4. 4721 sayılı Kanun'un 1007 nci maddesi uyarınca kabul edilen Devletin sorumluluğu, tapu sicilinin önemi ve kişilerin bu sicile olan güven duygularını sağlamak bakımından aynî hakkının saptanması, herkese açık tutulmasında tekel hakkı sağlayan bir sicil olması esasına dayanmaktadır. Bu sorumluluk, asıl ve nesnel (objektif) bir sorumluluk olduğundan zarara uğrayan zararının ödetilmesini doğrudan Devletten isteyebilir.

5. 4721 sayılı Kanun'un 1007 nci maddesi gereğince açılan davalarda, tapu kaydının iptali nedeniyle tapu sahibinin oluşan gerçek zararı neyse tazminatın miktarı da o kadar olmalıdır. Gerçek zarar, tapu kaydının iptali nedeniyle tapu malikinin mal varlığında meydana gelen azalmadır.

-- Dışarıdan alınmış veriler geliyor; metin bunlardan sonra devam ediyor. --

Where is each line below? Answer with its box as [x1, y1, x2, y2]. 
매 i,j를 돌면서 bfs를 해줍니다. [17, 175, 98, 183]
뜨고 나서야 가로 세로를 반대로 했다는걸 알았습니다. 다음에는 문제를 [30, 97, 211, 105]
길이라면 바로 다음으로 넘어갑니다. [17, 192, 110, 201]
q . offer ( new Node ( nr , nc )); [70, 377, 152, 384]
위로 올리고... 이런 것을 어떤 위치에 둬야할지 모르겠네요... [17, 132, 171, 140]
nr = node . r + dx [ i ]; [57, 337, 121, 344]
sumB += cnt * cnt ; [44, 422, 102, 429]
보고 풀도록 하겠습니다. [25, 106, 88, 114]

Tazminat miktarı zarar verici eylem gerçekleşmemiş olsaydı zarar görenin mal varlığı ne durumda olacak idiyse aynı durumun tesis edilebileceği miktarda olmalıdır. Zarara uğrayan kişinin gerçek zararı ise tazminat miktarının belirlenmesinde esas alınacak değerlendirme tarihine göre belirlenecek olup bu tarihe göre tapusu iptal edilen taşınmazın niteliği ve değeri belirlenmelidir. Taşınmazın niteliği arazi ise net gelir metodu yöntemi ile arsa vasfında ise değerlendirme gününden önceki özel amacı olmayan emsal satışlara göre hesaplanması suretiyle gerçek değer belirlenmelidir.

3. Değerlendirme

1. Bölge adliye mahkemelerinin nihai kararlarının bozulması 6100 sayılı Kanun'un 371 inci maddesi ile 369 uncu maddesinin birinci fıkrasında yer alan sebeplerden birinin varlığı hâlinde mümkündür.

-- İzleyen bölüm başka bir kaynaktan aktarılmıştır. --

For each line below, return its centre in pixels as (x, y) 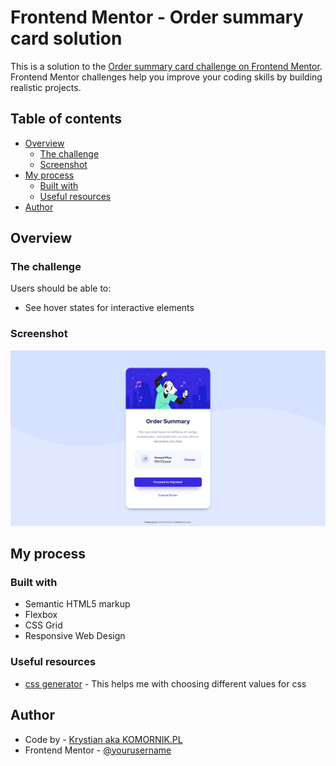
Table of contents (66, 119)
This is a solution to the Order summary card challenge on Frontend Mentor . (166, 66)
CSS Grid (43, 625)
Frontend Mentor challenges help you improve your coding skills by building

2. Dava konusu Samsun ili, Atakum ilçesi, ... Mahallesi 2734 ada 4 parsel sayılı 512,48 m² yüzölçümlü ve 2730 ada 9 parsel sayılı 465,94 m² yüzölçümlü arsa vasıflı taşınmazların davacı adına tapuda kayıt iken Samsun 5. Asliye Hukuk Mahkemenin 2020/75 Esas, 2021/117 Karar sayılı ilamı ile dava konusu 2734 ada 4 parsel sayılı taşınmazın tamamının, 2730 ada 9 parsel sayılı taşınmazın 222.98 m²lik kısmının tapusunun iptali ile orman vasfı ile Hazine adına tesciline karar verildiği, kararın 11.05.2021 tarihinde kesinleştiği, eldeki davanın 25.05.2021 tarihinde açıldığı anlaşılmaktadır.

3. Tapu kaydı mahkeme kararı ile iptal edilen arsa niteliğindeki dava konusu taşınmazlara emsal kıyaslaması yapılarak bedel belirlenmesi ve taşınmazın gerçek bedelinin 4721 sayılı Kanun’un 1007 nci maddesi gereğince davalı Hazineden tahsiline karar verilmesinde bir isabetsizlik görülmemiştir.

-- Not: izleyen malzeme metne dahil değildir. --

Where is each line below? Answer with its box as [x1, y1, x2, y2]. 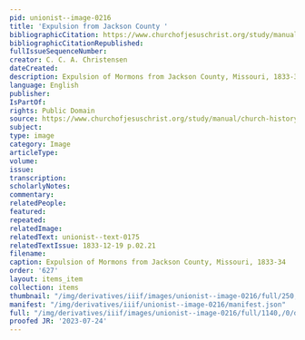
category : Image [9, 140, 71, 149]
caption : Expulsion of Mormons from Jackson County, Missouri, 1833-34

4. Temyizen incelenen karar, tarafların karşılıklı iddia ve savunmalarına, dayandıkları belgelere, uyuşmazlığa uygulanması gereken hukuk kuralları ile hukukî ilişkinin nitelendirilmesine, dava şartlarına, yargılama ve ispat kuralları ile kararda belirtilen gerekçelere göre usul ve kanuna uygun olup temyiz dilekçelerinde ileri sürülen nedenler kararın bozulmasını gerektirecek nitelikte görülmemiştir.

VI. KARAR

Açıklanan sebeplerle;

Taraf vekillerinin yerinde görülmeyen tüm temyiz itirazlarının reddi ile usul ve kanuna uygun Bölge Adliye Mahkemesi kararının 6100 sayılı Kanun’un 370 inci maddesinin birinci fıkrası uyarınca ONANMASINA,

Davacıdan peşin alınan temyiz harcının Hazineye irat kaydedilmesine, davalı Hazine harçtan muaf olduğundan harç alınmasına yer olmadığına,

Dosyanın İlk Derece Mahkemesine, kararın bir örneğinin Bölge Adliye Mahkemesine gönderilmesine,

11.03.2024 tarihinde oy birliğiyle karar verildi.